When speed changes over time, it is difficult to determine the distance traveled. But we can get a good approximation by dividing the time interval into a large number of pieces and assuming the speed remains constant over each individual period. Then, in each piece, we multiply the change in time by the speed at the start of that interval and sum the products.

We’ll call dividing into $n$ intervals an **$n$-approximation**. So the above shows a 5-approximation of the distance traveled.

A car accelerates with constant acceleration from 0 mph to 60 mph over a 3-hour period.

If we divide this time interval into **three** intervals (i.e. using a 3-approximation), what are the speeds at the start of the intervals?

The same car still accelerates at a constant rate from 0 mph to 60 mph over a 3-hour period.

A 3-approximation (i.e. dividing into three smaller time intervals) would give $d_1$ miles for the distance traveled over the whole 3-hour period, and a 60-approximation (i.e. dividing into 60 smaller time intervals) would give $d_2$ miles for the distance traveled over the whole 3-hour period. What are $d_1$ and $d_2?$

(Note we are still taking the speed at the *start* of each interval.)

Now suppose there is a function that tells us the speed of the car at any given time: in other words, $f(t)$ represents the speed of the car at time $t$. The time interval $[a,b]$ is split into 4 smaller intervals:

In terms of $f$, what are the speeds at the beginning of these smaller intervals?
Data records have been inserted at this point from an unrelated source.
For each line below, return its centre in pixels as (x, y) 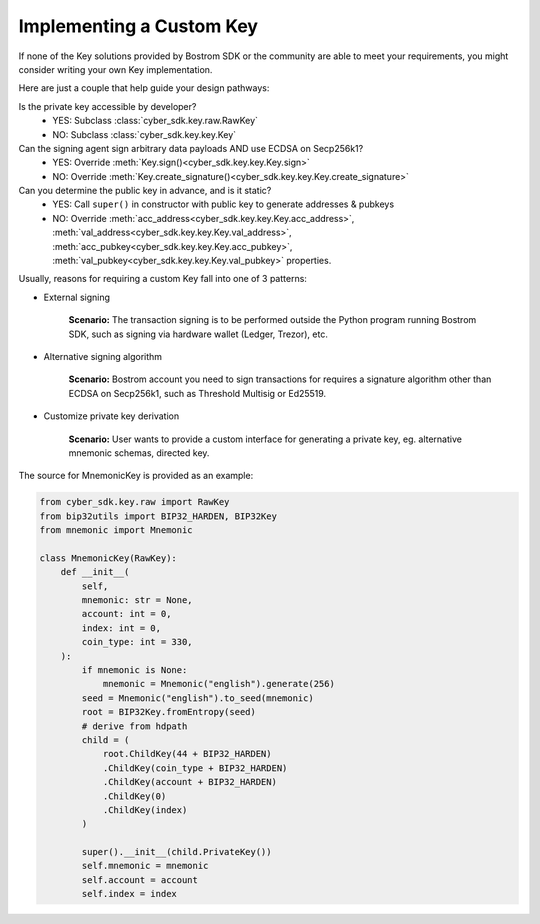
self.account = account (140, 879)
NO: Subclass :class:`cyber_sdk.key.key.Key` (144, 134)
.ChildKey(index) (145, 809)
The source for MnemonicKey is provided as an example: (136, 476)
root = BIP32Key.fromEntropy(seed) (169, 712)
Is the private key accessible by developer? (107, 106)
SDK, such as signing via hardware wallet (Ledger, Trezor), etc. (198, 334)
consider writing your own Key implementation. (115, 69)
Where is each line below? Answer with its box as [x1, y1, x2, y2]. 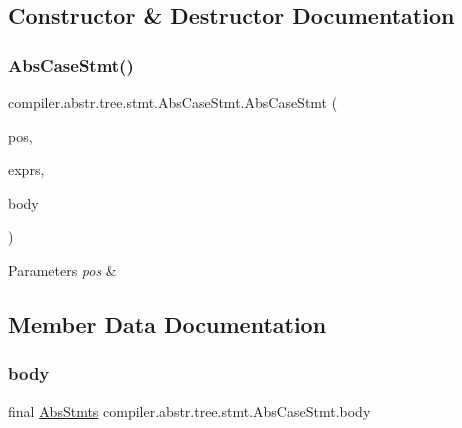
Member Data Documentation [8, 308, 327, 339]
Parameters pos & [8, 259, 117, 280]
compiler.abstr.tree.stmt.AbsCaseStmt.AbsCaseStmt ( [8, 92, 338, 112]
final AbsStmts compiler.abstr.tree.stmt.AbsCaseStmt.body [8, 400, 371, 421]
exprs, [8, 159, 45, 180]
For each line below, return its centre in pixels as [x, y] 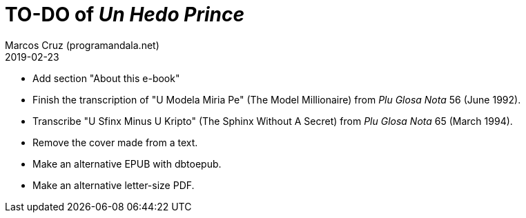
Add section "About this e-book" [106, 78]
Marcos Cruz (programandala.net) [82, 45]
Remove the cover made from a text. [115, 142]
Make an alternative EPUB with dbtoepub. [127, 163]
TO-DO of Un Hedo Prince [125, 14]
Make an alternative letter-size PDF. [114, 185]
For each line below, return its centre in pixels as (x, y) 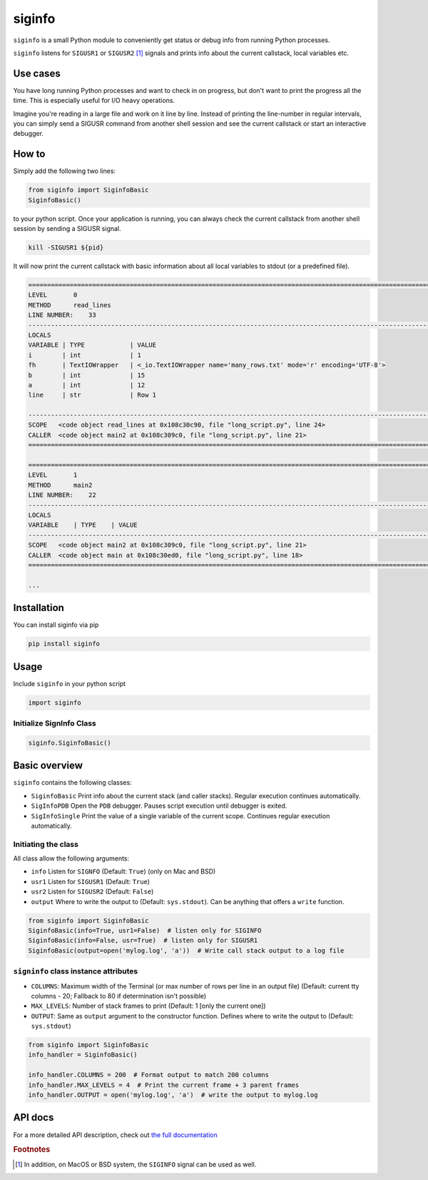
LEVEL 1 (53, 475)
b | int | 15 (87, 375)
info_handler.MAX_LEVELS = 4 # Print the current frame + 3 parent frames (164, 1085)
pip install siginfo (64, 644)
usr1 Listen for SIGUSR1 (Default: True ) (90, 881)
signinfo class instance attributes (76, 971)
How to (29, 154)
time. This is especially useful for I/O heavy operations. (94, 101)

$1. \, \, \, \begin{cases}\ &f(a),\ f\left(a + \frac{b-a}{4}\right),\\ & f\left(a + 2 \cdot \frac{b-a}{4}\right),\ f\left(a + 3 \cdot \frac{b-a}{4}\right)\end{cases}$

$2.\, \, \, \begin{cases} & f(a),\ f\left(a + \frac{b-a}{3}\right),\\ & f\left(a + 2 \cdot \frac{b-a}{3}\right),\ f(b) \end{cases}$

$3.\, \, \, \begin{cases} & f\left(a + \frac{b-a}{4}\right),\ f\left(a + 2 \cdot \frac{b-a}{4}\right),\\ & f\left(a + 3 \cdot \frac{b-a}{4}\right),\ f(b) \end{cases}$

$4.\, \, \, \begin{cases} & f\left(a + \frac{b-a}{5}\right),\ f\left(a + 2 \cdot \frac{b-a}{5}\right),\\ & f\left(a + 3 \cdot \frac{b-a}{5}\right),\ f\left(a + 4 \cdot \frac{b-a}{5}\right) \end{cases}$

In the last problem, we saw that the 100-approximation for distance travelled over the time period $t \in [a,b]$ is

$\frac{b-a}{100}\sum_{i=0}^{99}f\left(a + i \cdot \frac{b-a}{100}\right).$

Generalizing, the $n$-approximation is similarly

$\frac{b-a}{n}\sum_{i=0}^{n-1}f\left(a + i \cdot \frac{b-a}{n}\right).$

This is called a **Riemann sum**, which for now we’ll write as $\text{RS}(f, a, b, n)$ $($meaning the $n$-approximation of the distance travelled over the time interval $[a,b]$ with speed function $f).$ The idea is that the "true" distance should be a limit of these approximations as $n$ goes to infinity.

In the coming quizzes, we’ll see how the Riemann sum appears not just with distance but in more and more seemingly unrelated places. Then we’ll build up tools to easily evaluate all of these sums!